On an international level, despite its critical international acclaim, the internationally multi-award winning feature documentary In the Shadow of the Palms was declined nomination for the AFI Awards. The feature documentary has been invited to over 50 international film festivals around the world, and is the first Australian feature in international competition at the Yamagata International Documentary Film Festival in 13 years, since Black Harvest by legendary filmmakers the late Robin Anderson and Bob Connelly.

In 2005 with the appointment of Susan MacKinnion of the Australian government’s Film Finacing Agncey - FFC as jury member, the AFI once again broke its own rule which states that jurors ‘should have no vested interest in any of the entries they will be voting on, and will be required to sign a statutory declaration confirming this fact’.

The alleged jury stacking has once again shone a distorted light on its credibility; on its tax-payer funded cultural event.
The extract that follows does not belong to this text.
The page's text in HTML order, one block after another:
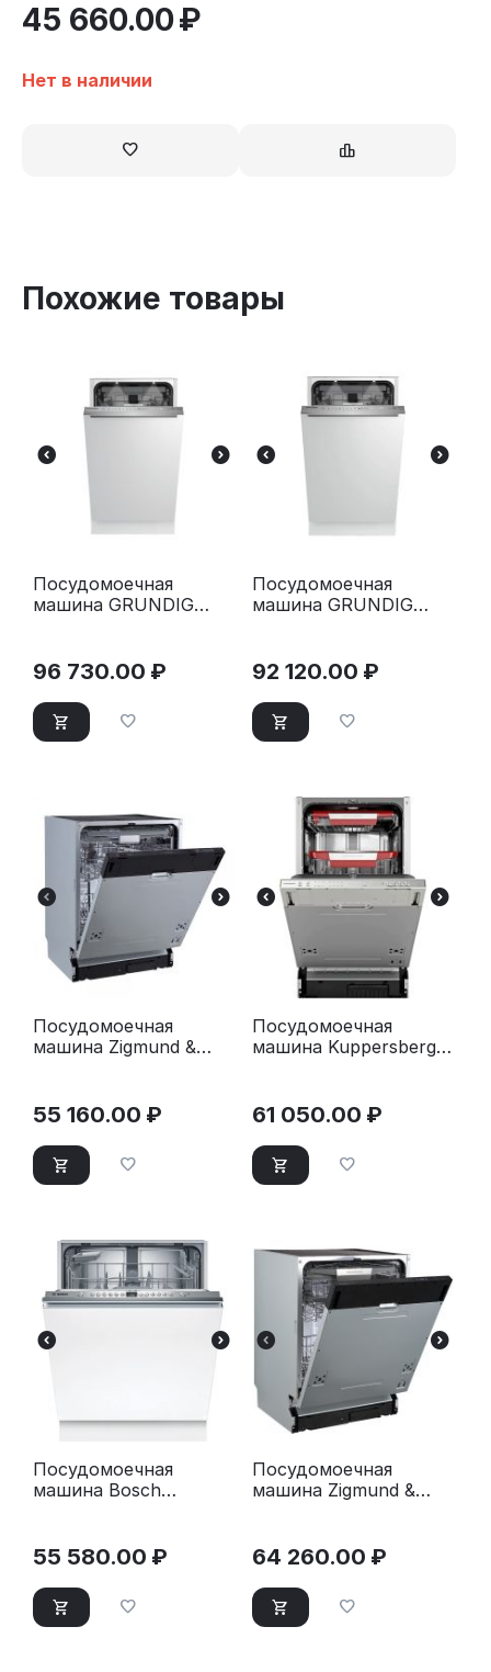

International film festival directors have expressed dismay and surprise at the way in which artistic expression and opinion have been unofficially censored and suppressed in Australia, by the subversion of regulation for political effect.
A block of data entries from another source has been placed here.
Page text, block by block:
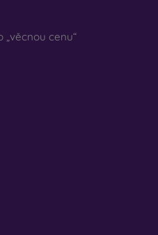
cenu“
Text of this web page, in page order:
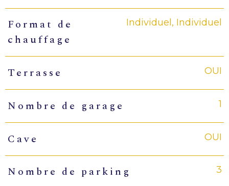
Format de
chauffage
Individuel, Individuel
Terrasse OUI
Nombre de garage 1
Cave OUI
Nombre de parking 3
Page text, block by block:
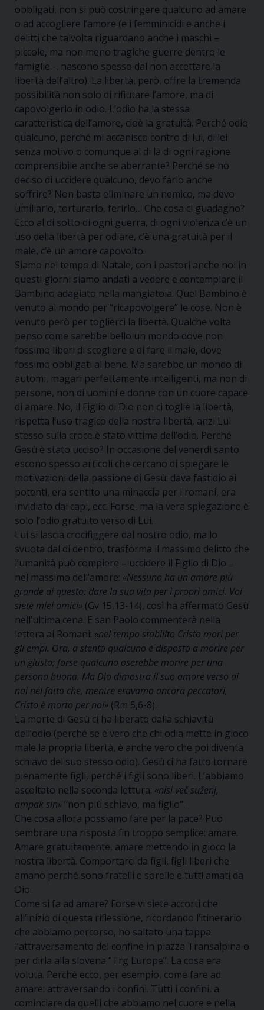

http://www.theage.com.au/news/film/afi-drama-over-bent-rules/2005/10/25/1130239521543.html

http://www.afi.org.au/latestnews/news_detailed.asp?id=48

http://www.theage.com.au/news/national/funding-withdrawn-from-jakarta-film-festival/2005/12/09/1134086807978.html

AFIA has also been castigated for narrow selection of artists for award nominations and an unfair judging process (ARIA Will Never Rock, Rhoderick Gates, Global Echo, 30th Oct, 06).